5. Scene Motion [Video Environment]

Scene motion, or the amount of motion within the field of view, is one of the most important elements to take into account when selecting a video compression algorithm. H.264 and MPEG-4 are what called temporal compression schemes. If you remember your Star Trek episodes, you will recall that the term temporal refers to time. With H.264 compression, the more things change over time, (i.e. motion in the field of view) the more difficult it is to compress the video while maintaining high quality and minimizing bandwidth and storage.

For frame-based compression like MJPEG, scene motion will not impact image quality, bandwidth, or storage. With H.264, scene motion such as trees blowing in the wind can have a dramatic impact on bandwidth and storage requirements. Having to factor in the frequency of windy days for your bandwidth and storage requirements is very difficult and typically inaccurate.

Like wind, vehicle and pedestrian traffic will have a similar impact on compression. Consider a camera system installed in a school's hallways. During class there is virtually no motion, which would be ideal for H.264 compression. However, if an emergency situation such as a fire alarm occurs, the hallways are suddenly filled with rapidly moving students resulting in nearly 100 percent scene motion which causes large spikes in network bandwidth and storage. If the network wasn't designed with these incidents in mind, then these large bandwidth spikes can cause network data losses which can translate into corrupted video. This is not something you want to try to explain to your customer. Since scene motion can impact the overall image quality of the video, we recommend utilizing H.264 compression for camera installations where no more than 20 percent of the field of view will contain motion at any given point in time.

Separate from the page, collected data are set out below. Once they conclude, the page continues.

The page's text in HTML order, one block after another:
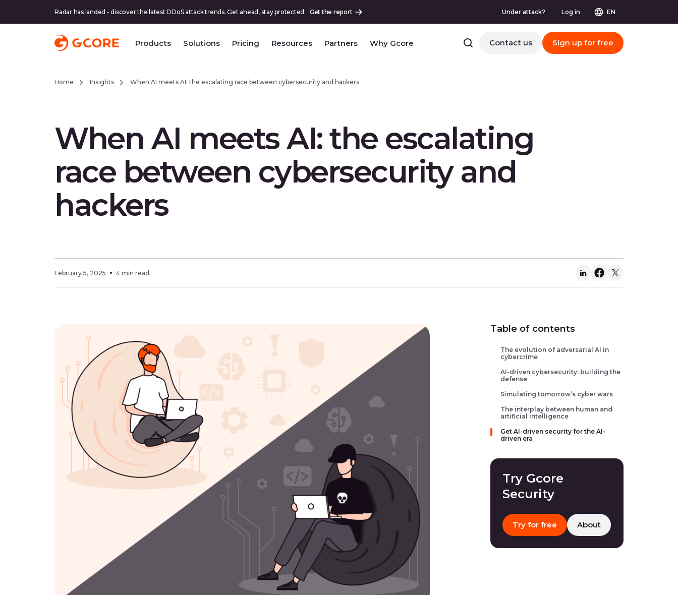
Radar has landed - discover the latest DDoS attack trends. Get ahead, stay protected. Get the report Under attack? Log in EN
Products Solutions Pricing Resources Partners Why Gcore Contact us Sign up for free
Home Insights When AI meets AI: the escalating race between cybersecurity and hackers
When AI meets AI: the escalating
race between cybersecurity and
hackers
February 5, 2025 4 min read
Table of contents
The evolution of adversarial AI in
cybercrime
AI-driven cybersecurity: building the
defense
Simulating tomorrow’s cyber wars
The interplay between human and
artificial intelligence
Get AI-driven security for the AI-
driven era
Try Gcore
Security
Try for free About

6. Object Speed [Video Environment]

The faster objects are moving through the field of view, the more distance they cover between frames. The more distance they cover, the more changes you have between frames. The more changes you have between frames, the more a temporal encoding scheme (H.264/MPEG-4) must estimate where the objects are moving to. Fast moving objects have negative impact on bandwidth, storage, and video quality when using temporal compression. The pain is compounded at lower frame rates (there are more changes between key frames) and lower performance H.264 profiles (see article 1).